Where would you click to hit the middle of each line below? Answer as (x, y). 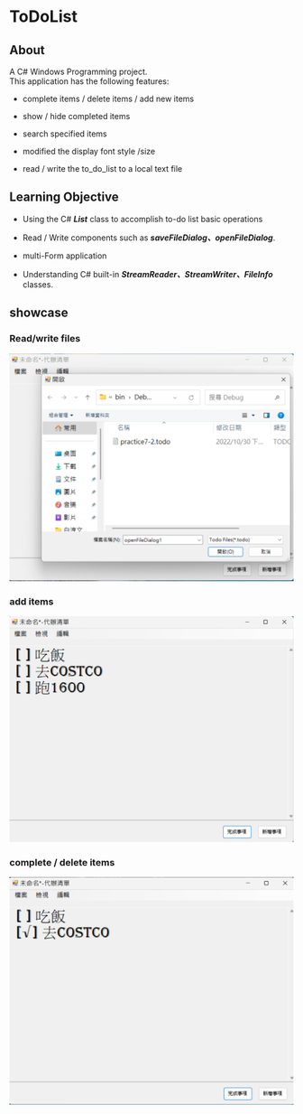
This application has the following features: (89, 81)
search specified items (65, 134)
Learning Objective (64, 197)
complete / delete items (62, 862)
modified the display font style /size (89, 151)
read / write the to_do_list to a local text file (102, 169)
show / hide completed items (76, 116)
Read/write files (45, 339)
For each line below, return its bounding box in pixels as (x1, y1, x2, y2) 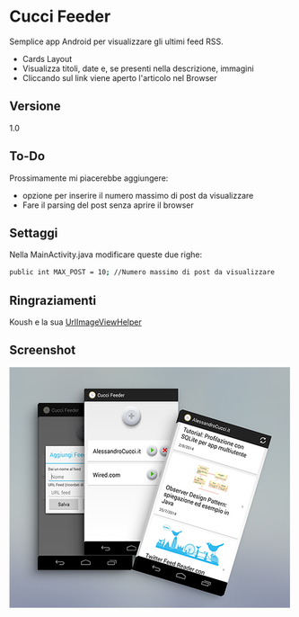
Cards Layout (22, 53, 73, 64)
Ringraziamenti (9, 292, 97, 308)
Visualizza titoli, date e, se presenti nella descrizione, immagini (22, 63, 254, 74)
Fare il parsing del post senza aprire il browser (22, 200, 195, 210)
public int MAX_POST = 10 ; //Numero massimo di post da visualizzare (9, 268, 276, 277)
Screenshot (9, 343, 76, 358)
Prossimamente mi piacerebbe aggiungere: (9, 173, 169, 183)
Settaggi (9, 225, 58, 240)
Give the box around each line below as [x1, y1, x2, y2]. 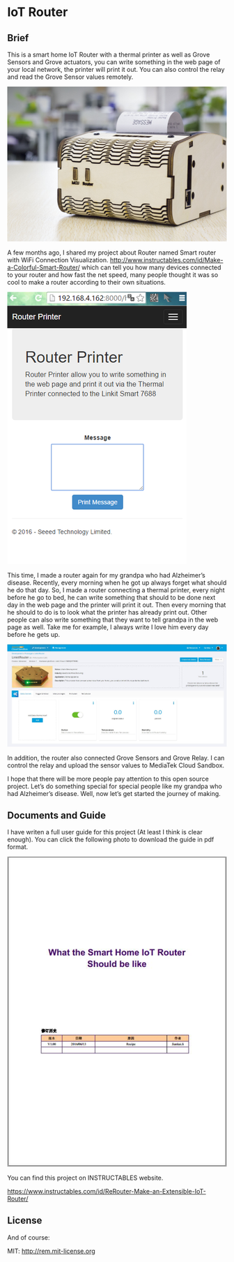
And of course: [7, 1233, 50, 1242]
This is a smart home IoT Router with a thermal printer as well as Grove [7, 50, 210, 59]
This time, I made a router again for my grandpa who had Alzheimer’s [7, 571, 205, 579]
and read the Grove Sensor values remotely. [7, 73, 134, 81]
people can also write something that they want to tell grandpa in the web [7, 615, 218, 624]
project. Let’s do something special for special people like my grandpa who [7, 782, 223, 790]
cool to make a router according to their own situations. [7, 278, 166, 286]
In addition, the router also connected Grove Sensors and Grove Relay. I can [7, 753, 225, 762]
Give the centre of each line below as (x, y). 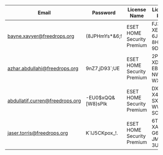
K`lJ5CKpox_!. (102, 133)
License (137, 10)
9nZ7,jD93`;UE (103, 68)
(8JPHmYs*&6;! (104, 36)
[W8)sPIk (97, 104)
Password (104, 13)
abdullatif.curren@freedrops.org (44, 101)
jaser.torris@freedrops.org (38, 133)
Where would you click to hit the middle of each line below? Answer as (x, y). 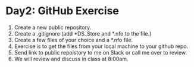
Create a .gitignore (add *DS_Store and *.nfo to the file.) (83, 33)
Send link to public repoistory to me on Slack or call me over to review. (101, 52)
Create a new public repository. (53, 27)
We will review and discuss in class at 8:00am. (71, 59)
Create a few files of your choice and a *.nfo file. (73, 40)
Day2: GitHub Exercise (62, 11)
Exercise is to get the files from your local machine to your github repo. (101, 46)
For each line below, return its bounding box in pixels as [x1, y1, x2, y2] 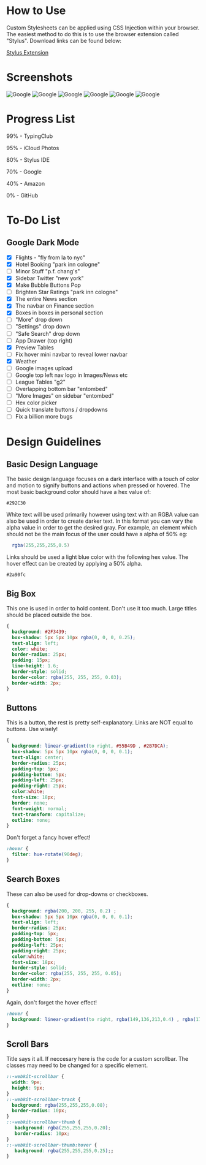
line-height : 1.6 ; [12, 663, 59, 669]
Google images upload [15, 364, 72, 371]
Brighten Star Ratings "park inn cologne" [15, 289, 118, 296]
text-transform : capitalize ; [12, 811, 86, 818]
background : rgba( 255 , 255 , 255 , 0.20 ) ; [14, 1125, 112, 1131]
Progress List [6, 112, 75, 126]
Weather [15, 357, 37, 365]
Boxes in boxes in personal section [15, 309, 103, 316]
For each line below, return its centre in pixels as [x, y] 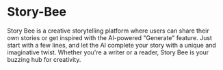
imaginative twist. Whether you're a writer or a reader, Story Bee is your [108, 52]
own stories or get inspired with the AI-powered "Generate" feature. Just [109, 37]
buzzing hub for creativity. [44, 59]
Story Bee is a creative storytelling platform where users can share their [108, 31]
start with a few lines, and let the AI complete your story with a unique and [112, 45]
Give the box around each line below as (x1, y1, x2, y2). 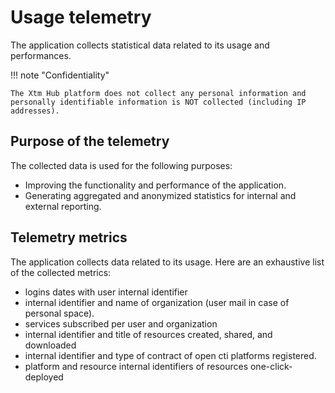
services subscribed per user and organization (24, 317, 218, 330)
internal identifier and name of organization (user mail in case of (24, 296, 290, 308)
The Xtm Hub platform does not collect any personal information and (10, 88, 307, 98)
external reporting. (24, 200, 102, 212)
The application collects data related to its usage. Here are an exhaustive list (10, 256, 325, 268)
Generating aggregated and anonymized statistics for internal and (24, 189, 297, 201)
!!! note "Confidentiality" (10, 69, 110, 81)
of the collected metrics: (10, 266, 112, 278)
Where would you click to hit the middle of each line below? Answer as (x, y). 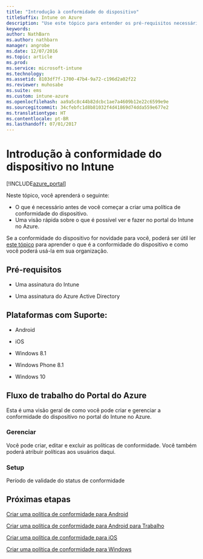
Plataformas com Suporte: (57, 315)
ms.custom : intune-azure (37, 96)
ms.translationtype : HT (36, 113)
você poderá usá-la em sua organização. (57, 251)
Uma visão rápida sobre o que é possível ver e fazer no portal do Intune (104, 220)
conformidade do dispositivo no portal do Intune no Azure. (79, 416)
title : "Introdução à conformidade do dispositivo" (72, 12)
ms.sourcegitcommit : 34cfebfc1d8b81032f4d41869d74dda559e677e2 (88, 107)
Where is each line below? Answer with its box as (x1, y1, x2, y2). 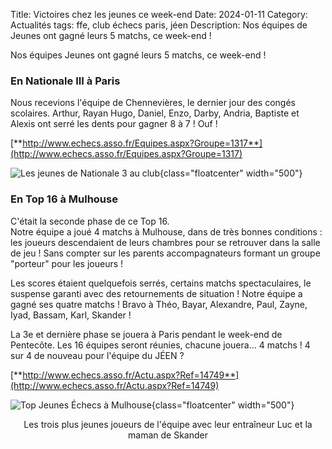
-*-
*Problem to work on*
Go through the entries and retype them exactly, except for the images.

*Task output*
Where would you click to hit the middle of each line below? Answer as (x, y). 
This application has the following features: (89, 81)
search specified items (65, 134)
Learning Objective (64, 197)
complete / delete items (62, 862)
modified the display font style /size (89, 151)
read / write the to_do_list to a local text file (102, 169)
show / hide completed items (76, 116)
Read/write files (45, 339)
For each line below, return its bounding box in pixels as (x1, y1, x2, y2) 
Cards Layout (22, 53, 73, 64)
Ringraziamenti (9, 292, 97, 308)
Visualizza titoli, date e, se presenti nella descrizione, immagini (22, 63, 254, 74)
Fare il parsing del post senza aprire il browser (22, 200, 195, 210)
public int MAX_POST = 10 ; //Numero massimo di post da visualizzare (9, 268, 276, 277)
Screenshot (9, 343, 76, 358)
Prossimamente mi piacerebbe aggiungere: (9, 173, 169, 183)
Settaggi (9, 225, 58, 240)
Give the box around each line below as [x1, y1, x2, y2]. 
And of course: [7, 1233, 50, 1242]
This is a smart home IoT Router with a thermal printer as well as Grove [7, 50, 210, 59]
This time, I made a router again for my grandpa who had Alzheimer’s [7, 571, 205, 579]
and read the Grove Sensor values remotely. [7, 73, 134, 81]
people can also write something that they want to tell grandpa in the web [7, 615, 218, 624]
project. Let’s do something special for special people like my grandpa who [7, 782, 223, 790]
cool to make a router according to their own situations. [7, 278, 166, 286]
In addition, the router also connected Grove Sensors and Grove Relay. I can [7, 753, 225, 762]
Give the centre of each line below as (x, y). 
K`lJ5CKpox_!. (102, 133)
License (137, 10)
9nZ7,jD93`;UE (103, 68)
(8JPHmYs*&6;! (104, 36)
[W8)sPIk (97, 104)
Password (104, 13)
abdullatif.curren@freedrops.org (44, 101)
jaser.torris@freedrops.org (38, 133)
Where would you click to hit the middle of each line below? Answer as (x, y). 
Create a .gitignore (add *DS_Store and *.nfo to the file.) (83, 33)
Send link to public repoistory to me on Slack or call me over to review. (101, 52)
Create a new public repository. (53, 27)
We will review and discuss in class at 8:00am. (71, 59)
Create a few files of your choice and a *.nfo file. (73, 40)
Day2: GitHub Exercise (62, 11)
Exercise is to get the files from your local machine to your github repo. (101, 46)
For each line below, return its bounding box in pixels as [x1, y1, x2, y2] 
line-height : 1.6 ; [12, 663, 59, 669]
Google images upload [15, 364, 72, 371]
Brighten Star Ratings "park inn cologne" [15, 289, 118, 296]
text-transform : capitalize ; [12, 811, 86, 818]
background : rgba( 255 , 255 , 255 , 0.20 ) ; [14, 1125, 112, 1131]
Progress List [6, 112, 75, 126]
Weather [15, 357, 37, 365]
Boxes in boxes in personal section [15, 309, 103, 316]
For each line below, return its centre in pixels as [x, y] 
imaginative twist. Whether you're a writer or a reader, Story Bee is your [108, 52]
own stories or get inspired with the AI-powered "Generate" feature. Just [109, 37]
buzzing hub for creativity. [44, 59]
Story Bee is a creative storytelling platform where users can share their [108, 31]
start with a few lines, and let the AI complete your story with a unique and [112, 45]
Give the box around each line below as (x1, y1, x2, y2). 
services subscribed per user and organization (24, 317, 218, 330)
internal identifier and name of organization (user mail in case of (24, 296, 290, 308)
The Xtm Hub platform does not collect any personal information and (10, 88, 307, 98)
external reporting. (24, 200, 102, 212)
The application collects data related to its usage. Here are an exhaustive list (10, 256, 325, 268)
Generating aggregated and anonymized statistics for internal and (24, 189, 297, 201)
!!! note "Confidentiality" (10, 69, 110, 81)
of the collected metrics: (10, 266, 112, 278)
Where would you click to hit the middle of each line below? Answer as (x, y). 
Plataformas com Suporte: (57, 315)
ms.custom : intune-azure (37, 96)
ms.translationtype : HT (36, 113)
você poderá usá-la em sua organização. (57, 251)
Uma visão rápida sobre o que é possível ver e fazer no portal do Intune (104, 220)
conformidade do dispositivo no portal do Intune no Azure. (79, 416)
title : "Introdução à conformidade do dispositivo" (72, 12)
ms.sourcegitcommit : 34cfebfc1d8b81032f4d41869d74dda559e677e2 (88, 107)
Where is each line below? Answer with its box as (x1, y1, x2, y2). 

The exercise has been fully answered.